Iraqi Prime Minister Haidar al-Abadi announced on Sunday that Iraqi security forces have launched an operation to liberate the town of Tal Afar from the clutches of the ISIS terrorist group.
“The city of Tal Afar will be liberated and will join all the liberated cities,” Abadi said in an address to the nation broadcast on state television early Sunday.
“You either surrender or die.”
Tal Afar and the surrounding area is one of the last pockets of ISIS-held territory in Iraq after victory was declared in July in Mosul, the country’s second-largest city. The town, about 150 kilometers (93 miles) east of the Syrian border, sits along a major road that was once a key ISIS supply route.
Tal Afar, 50 miles (80 km) west of Mosul, was cut off from the rest of the ISIS-held territory in June.
The city is surrounded by Iraqi government troops and Shi’ite volunteers in the south, and Kurdish Peshmerga fighters in the north.
About 2,000 battle-hardened militants remain in the city, according to US and Iraqi military commanders. They are expected to put up a tough fight, even though intelligence from inside the city indicates they have been exhausted by months of combat, aerial bombardments, and by the lack of fresh supplies.
Hours before Abadi’s announcement, the Iraqi air force dropped leaflets over the city telling the population to take their precautions. “Prepare yourself, the battle is imminent and the victory is coming, God willing,” they read.

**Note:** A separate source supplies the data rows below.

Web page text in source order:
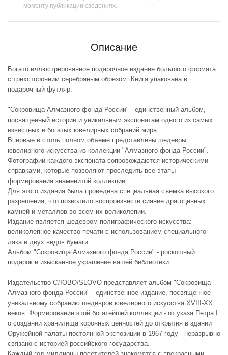
моменту публикации сведениях.
Описание
Богато иллюстрированное подарочное издание большого формата
с трехсторонним серебряным обрезом. Книга упакована в
подарочный футляр.
"Сокровища Алмазного фонда России" - единственный альбом,
посвященный истории и уникальным экспонатам одного из самых
известных и богатых ювелирных собраний мира.
Впервые в столь полном объеме представлены шедевры
ювелирного искусства из коллекции "Алмазного фонда России".
Фотографии каждого экспоната сопровождаются историческими
справками, которые позволяют проследить все этапы
формирования знаменитой коллекции.
Для этого издания была проведена специальная съемка высокого
разрешения, что позволило воспроизвести сияние драгоценных
камней и металлов во всем их великолепии.
Издание является шедевром полиграфического искусства:
великолепное качество печати с использованием специального
лака и двух видов бумаги.
Альбом "Сокровища Алмазного фонда России" - роскошный
подарок и изысканное украшение вашей библиотеки.
Издательство СЛОВО/SLOVO представляет альбом "Сокровища
Алмазного фонда России" - единственное издание, посвященное
уникальному собранию шедевров ювелирного искусства XVIII-XX
веков. Формирование этой богатейшей коллекции - от указа Петра I
о создании хранилища коронных ценностей до открытия в здании
Оружейной палаты постоянной экспозиции в 1967 году - неразрывно
связано с историей российского государства.

ISIS’ self-proclaimed “caliphate” effectively collapsed last month, when US-backed Iraqi forces completed the takeover of the militants’ capital in Iraq, Mosul, after a nine-month campaign.

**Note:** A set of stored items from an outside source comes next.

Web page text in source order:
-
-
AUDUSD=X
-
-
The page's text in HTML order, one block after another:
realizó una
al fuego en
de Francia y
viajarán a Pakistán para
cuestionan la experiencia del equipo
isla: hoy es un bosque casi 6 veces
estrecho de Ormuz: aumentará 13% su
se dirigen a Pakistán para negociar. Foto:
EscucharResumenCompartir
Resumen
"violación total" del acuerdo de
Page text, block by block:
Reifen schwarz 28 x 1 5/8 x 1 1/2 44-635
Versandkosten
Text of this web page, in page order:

But parts of Iraq and Syria remain under its control, including Tal Afar, a city with a pre-war population of about 200,000.
Waves of civilians have fled the city and surrounding villages under cover of darkness over the past weeks, although several thousand are estimated to remain, threatened with death by the terrorists who have held a tight grip there since 2014.
Residents who left Tal Afar last week told Reuters the militants looked exhausted.
“(Fighters) have been using tunnels to move from place to place to avoid air strikes,” said 60-year-old Haj Mahmoud, a retired teacher. “Their faces looked desperate and broken.”
Some 49,000 people have fled the Tal Afar district since April, according to the United Nations. Nearly a million people remain displaced by the nine-month campaign to retake Mosul.